#### WORK INSTRUCTIONS
Return all the lines below in which the string "well" appears.

++++++

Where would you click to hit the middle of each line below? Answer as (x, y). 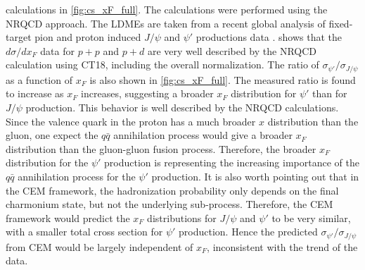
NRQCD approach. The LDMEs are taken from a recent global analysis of (166, 23)
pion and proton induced (88, 37)
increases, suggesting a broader (147, 93)
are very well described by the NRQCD (232, 50)
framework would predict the (68, 217)
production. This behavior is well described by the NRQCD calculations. (182, 108)
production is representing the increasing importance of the (232, 162)
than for (330, 93)

++++++

#### ANSWER SPACE
are very well described by the NRQCD (232, 50)
production. This behavior is well described by the NRQCD calculations. (182, 108)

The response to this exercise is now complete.